With Siri, Apple has moved the on-device voice recognition engine, called Voice Control,
firmly to the cloud. This means that the universal ability Apple used to have, whether you had data connectivity or not, to call friends and family by talking to the phone, is no longer there.
Is this a bad regression?
On the face of it, this is a tremendous regression – you now have to ‘pay’ to use a capability that was previously ‘free’ – either through the use of data minutes, or through a WiFi connection of sorts.
In addition, even with fast 3G connections, the latency to call someone in the addressbook is very noticeable now, with a round-trip conversation with a cloud-hosted Siri required, before a simple call can be made.

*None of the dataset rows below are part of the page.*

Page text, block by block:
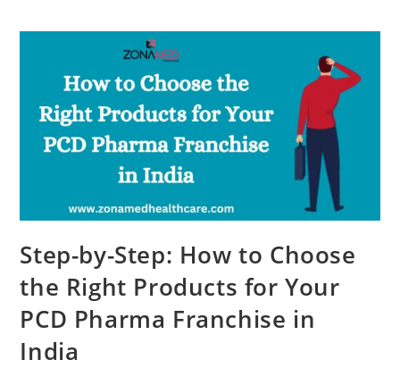
Step-by-Step: How to Choose
the Right Products for Your
PCD Pharma Franchise in
India
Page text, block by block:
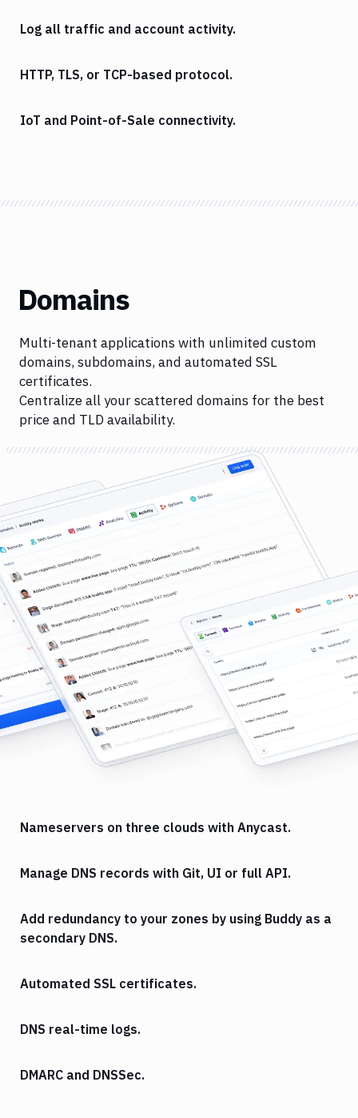
Log all traffic and account activity.
HTTP, TLS, or TCP-based protocol.
IoT and Point-of-Sale connectivity.
Domains
Multi-tenant applications with unlimited custom
domains, subdomains, and automated SSL
certificates.
Centralize all your scattered domains for the best
price and TLD availability.
Nameservers on three clouds with Anycast.
Manage DNS records with Git, UI or full API.
Add redundancy to your zones by using Buddy as a
secondary DNS.
Automated SSL certificates.
DNS real-time logs.
DMARC and DNSSec.
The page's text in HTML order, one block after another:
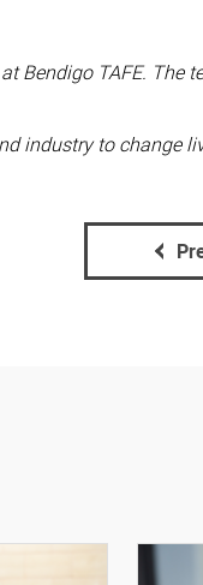
Bendigo TAFE. The
industry to change
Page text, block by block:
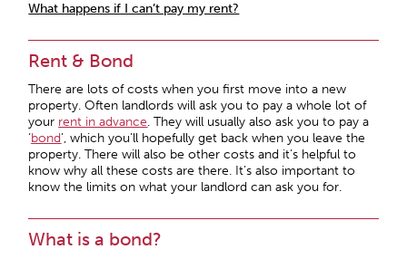
What happens if I can’t pay my rent?
Rent & Bond
There are lots of costs when you first move into a new
property. Often landlords will ask you to pay a whole lot of
your rent in advance. They will usually also ask you to pay a
‘bond’, which you’ll hopefully get back when you leave the
property. There will also be other costs and it’s helpful to
know why all these costs are there. It’s also important to
know the limits on what your landlord can ask you for.
What is a bond?
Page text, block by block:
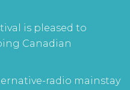
is pleased to
Canadian
radio mainstay
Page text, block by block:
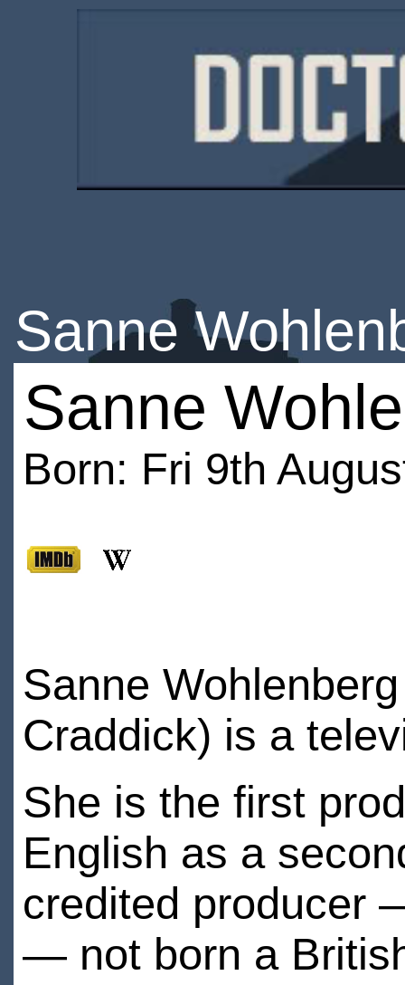
Sanne
Sanne
Born: Fri 9th
Sanne
Craddick) is a
She is the first
English as a
credited producer
— not born a
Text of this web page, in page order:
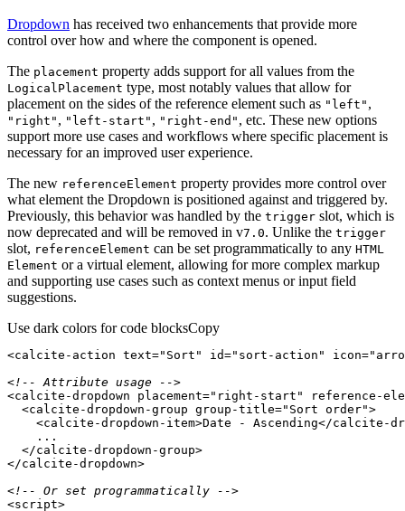
Dropdown has received two enhancements that provide more
control over how and where the component is opened.
The placement property adds support for all values from the
LogicalPlacement type, most notably values that allow for
placement on the sides of the reference element such as "left" ,
"right" , "left-start" , "right-end" , etc. These new options
support more use cases and workflows where specific placement is
necessary for an improved user experience.
The new referenceElement property provides more control over
what element the Dropdown is positioned against and triggered by.
Previously, this behavior was handled by the trigger slot, which is
now deprecated and will be removed in v7.0. Unlike the trigger
slot, referenceElement can be set programmatically to any HTML
Element or a virtual element, allowing for more complex markup
and supporting use cases such as context menus or input field
suggestions.
Use dark colors for code blocksCopy
<calcite-action text="Sort" id="sort-action" icon=
<!-- Attribute usage -->
<calcite-dropdown placement="right-start"
reference-
<calcite-dropdown-group group-title="Sort order">
<calcite-dropdown-item>Date - Ascending</calcite-
</calcite-dropdown-group>
</calcite-dropdown>
<!-- Or set programmatically -->
<script>
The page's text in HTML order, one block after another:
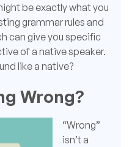
be exactly what you
grammar rules and
can give you specific
of a native speaker.
like a native?
Wrong?
“Wrong”
isn’t a
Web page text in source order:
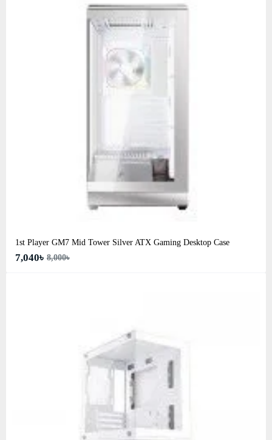
1st Player GM7 Mid Tower Silver ATX Gaming Desktop Case
7,040৳ 8,000৳
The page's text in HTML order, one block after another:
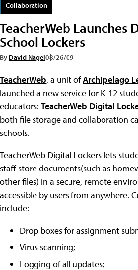
Collaboration
TeacherWeb Launches
School Lockers
By David Nagel08/26/09
TeacherWeb, a unit ofArchipelago
launched a new service for K-12
educators: TeacherWeb Digital
both file storage and collaboration
schools.
TeacherWeb Digital Lockers lets
staff store documents(such as
other files) in a secure, remote
accessible by users from anywhere.
include:
Drop boxes for assignment
Virus scanning;
Logging of all updates;

Or a masterstroke to get a free ‘Gold Set’ data?
This might actually be an incredible masterstroke.
First, as it turns out, Voice Control was used to call up people – something you can’t do if you’re not connected at all. And, if you are connected to the network, it’s increasingly likely that you have data availability too. This is why, for the vast majority of people, there will be no noticeable degradation in functionality or quality of experience.
But just see what Apple gets for free! By moving even voice calling to the cloud, Apple gets their hands on valuable data to train its voice recognition engine – what we in the industry would call a ‘Gold Set’.
Here’s why. Let’s say you ask Siri, in your native accent, ‘Call John Appleseed’. Siri tries hard, and makes a reasonable guess that you did, indeed, mean to call John. The call gets connected, and you have a nice fictitious conversation with Mr Appleseed.
Now, Siri knows with certainty that the sound sample you uttered did represent the phrase ‘Call John Appleseed’. This can be used to train a model for your own voice, or generalize it to all English speakers, or even create a model for ‘People living in US speaking with a South Asian accent’.
Blue-underlined words are your friend
Siri underlines words that it has trouble understanding in blue (see image above). Click on them to choose an alternate word – I won’t be surprised if this correction is used by Apple to refine an existing model, too.
S*** that Siri says – also valuable learning data
Each time a Siri conversation becomes a meme, and gets played out in countless iPhones 4S’ around the world, more Gold Set data gets created. In essence, Apple gets millions of voice samples, across countries all over the globe, saying the phrase ‘Siri, tell me a joke’. This data isn’t anonymous – it’s tied to the user who owns the phone, and thus serves to improve a potentially specific model, instead of it being a waste of Apple’s cloud resources.
In this remarkable sense, such interactions with Siri – calling people, and doing funny interactions with Siri, is a much better way of providing language training data to a voice recognition engine, instead of needing to recite a preordained passage from a book, as was the norm with early voice recognition software.
My voice data, and trusting Apple
An ex-Siri engineer remarked recently that Apple had the trust needed to build a compelling product (not just technology) like Siri:
For Siri to be really effective, it has to learn a great deal about the user. If it knows where you work, where you live and what kind of places you like to go, it can really start to tailor itself as it becomes an expert on you individually. This requires a great deal of trust in the institution collecting this data. Siri didn’t have this, but Apple has earned their street cred.
I have no doubt Apple is building advanced personal or clique language models using the data they’re getting from Siri usage, and I can’t wait for Siri to start understanding my supposedly hard to understand accent well!